- _Problem to work on_:
There is one span to output from the data below: the lines starting at the line with "(Bellman Equation) Write" and ending at the line with "function, the budget". Output it exactly, ends included, nothing more.

----

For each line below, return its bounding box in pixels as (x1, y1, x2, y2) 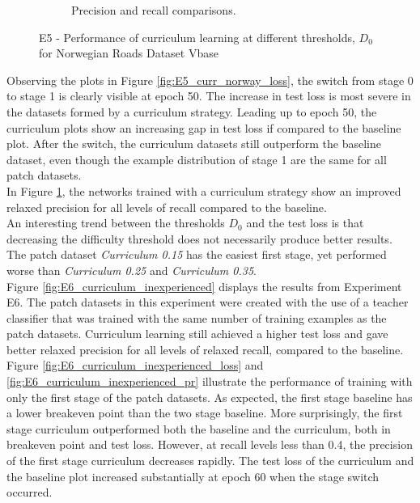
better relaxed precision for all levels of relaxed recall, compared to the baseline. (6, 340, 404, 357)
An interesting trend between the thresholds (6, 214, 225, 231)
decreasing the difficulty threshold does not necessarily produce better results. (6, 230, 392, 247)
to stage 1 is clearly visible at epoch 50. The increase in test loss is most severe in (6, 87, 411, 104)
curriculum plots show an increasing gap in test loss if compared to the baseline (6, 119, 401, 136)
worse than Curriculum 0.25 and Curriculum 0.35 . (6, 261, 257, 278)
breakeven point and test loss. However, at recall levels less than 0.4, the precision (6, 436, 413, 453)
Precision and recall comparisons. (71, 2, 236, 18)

----

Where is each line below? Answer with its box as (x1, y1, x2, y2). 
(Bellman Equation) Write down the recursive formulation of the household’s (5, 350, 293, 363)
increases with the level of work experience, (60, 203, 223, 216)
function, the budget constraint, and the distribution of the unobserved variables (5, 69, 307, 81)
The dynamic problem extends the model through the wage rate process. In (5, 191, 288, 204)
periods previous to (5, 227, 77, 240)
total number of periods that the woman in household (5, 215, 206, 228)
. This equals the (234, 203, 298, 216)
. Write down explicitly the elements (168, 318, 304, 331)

----

- _Response area_:
(Bellman Equation) Write down the recursive formulation of the household’s (5, 350, 293, 363)
increases with the level of work experience, (60, 203, 223, 216)
function, the budget constraint, and the distribution of the unobserved variables (5, 69, 307, 81)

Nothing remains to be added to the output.